Sa’ad bin Mu’adz, meski masih terbilang muda, baru 37 tahun, tetapi pengaruhnya memang luar biasa. Tubuhnya tinggi besar. Jenazah beliau dimakamkan di Baqi’, sebelah Masjid Nabawi, setelah dishalatkan oleh Nabi. Ketika hendak dibawa, orang-orang Munafik mengatakan, “Kita tak akan kuat mengangkatnya.” Nabi pun menjawab, “Apa yang membuatnya tidak ringan, sementara Malaikat ini dan ini ikut turun, sementara belum pernah ada sebelumnya yang turun. Mereka telah memikulnya bersama kalian.” Para sahabat pun mengatakan, “Ya Rasulullah, pantas saja, belum pernah kami mengangkat mayat yang lebih ringan ketimbang dia.”   [ad-Dzahabi, Siyar al-A’lam an-Nubala’, Juz III/180]
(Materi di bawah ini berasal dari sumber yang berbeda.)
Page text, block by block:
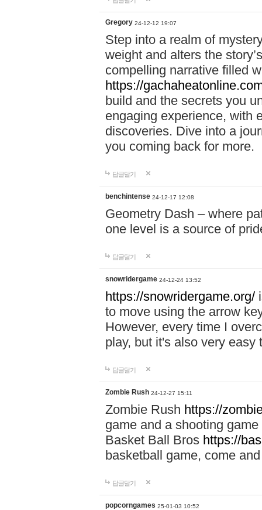
Gregory 24-12-12 19:07
Step into a realm of
weight and alters the
compelling narrative filled
https://
build and the secrets you
engaging experience, with
discoveries. Dive into a
you coming back for more.
답글달기
benchintense 24-12-17 12:08
Geometry Dash – where
one level is a source of
답글달기
snowridergame 24-12-24 13:52
https://snowridergame.org/
to move using the arrow
However, every time I
play, but it's also very
답글달기
Zombie Rush 24-12-27 15:11
Zombie Rush https://
game and a shooting
Basket Ball Bros https://
basketball game, come
답글달기
popcorngames 25-01-03 10:52

Ketika sampai di liang kubur Sa’ad, ada 4 orang yang turun. Mereka adalah al-Harits bin Aus, Usaid bin al-Hudhair, Abu Na’ilah Silkan, dan Salamah bin Waqasy. Rasulullah Shalla-Llahu ‘alaihi wa sallama ketika itu berdiri. Ketika jenazah Sa’ad diletakkan di liang lahatnya, wajah Nabi seketika berubah. Baginda Shalla-Llahu ‘alaihi wa sallama bertasbih sebanyak tiga kali. Kaum Muslim pun ikut bertasbih, sehingga suasana Baqi’ ketika bergetar. Nabi Shalla-Llahu ‘alaihi wa sallama kemudian mengucapkan takbir tiga kali, kaum Muslim pun mengikutinya.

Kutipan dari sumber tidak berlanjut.